Set every line of the data down again exactly, and keep the pictures out.

[Records from a collection]
================
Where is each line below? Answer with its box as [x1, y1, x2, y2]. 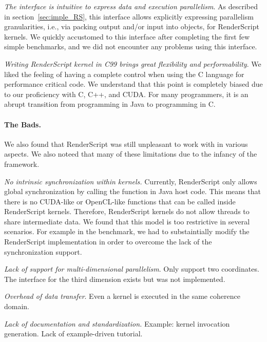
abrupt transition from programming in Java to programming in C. [4, 99, 216, 109]
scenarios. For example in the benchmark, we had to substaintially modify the [4, 226, 250, 237]
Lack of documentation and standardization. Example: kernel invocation [4, 318, 230, 329]
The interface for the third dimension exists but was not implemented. [4, 273, 225, 284]
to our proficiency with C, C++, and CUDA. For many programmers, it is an [4, 88, 249, 99]
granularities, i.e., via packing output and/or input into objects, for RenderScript [4, 21, 259, 32]
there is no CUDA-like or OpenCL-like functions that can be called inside [4, 196, 236, 206]
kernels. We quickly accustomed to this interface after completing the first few [4, 31, 250, 42]
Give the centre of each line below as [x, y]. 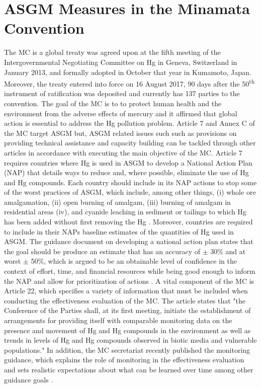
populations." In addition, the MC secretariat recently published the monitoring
================
• **Output below**:
Where is each line below? Answer with its box as [x1, y1, x2, y2]. 
abrupt transition from programming in Java to programming in C. [4, 99, 216, 109]
scenarios. For example in the benchmark, we had to substaintially modify the [4, 226, 250, 237]
Lack of documentation and standardization. Example: kernel invocation [4, 318, 230, 329]
The interface for the third dimension exists but was not implemented. [4, 273, 225, 284]
to our proficiency with C, C++, and CUDA. For many programmers, it is an [4, 88, 249, 99]
granularities, i.e., via packing output and/or input into objects, for RenderScript [4, 21, 259, 32]
there is no CUDA-like or OpenCL-like functions that can be called inside [4, 196, 236, 206]
kernels. We quickly accustomed to this interface after completing the first few [4, 31, 250, 42]
Give the centre of each line below as [x, y]. 
populations." In addition, the MC secretariat recently published the monitoring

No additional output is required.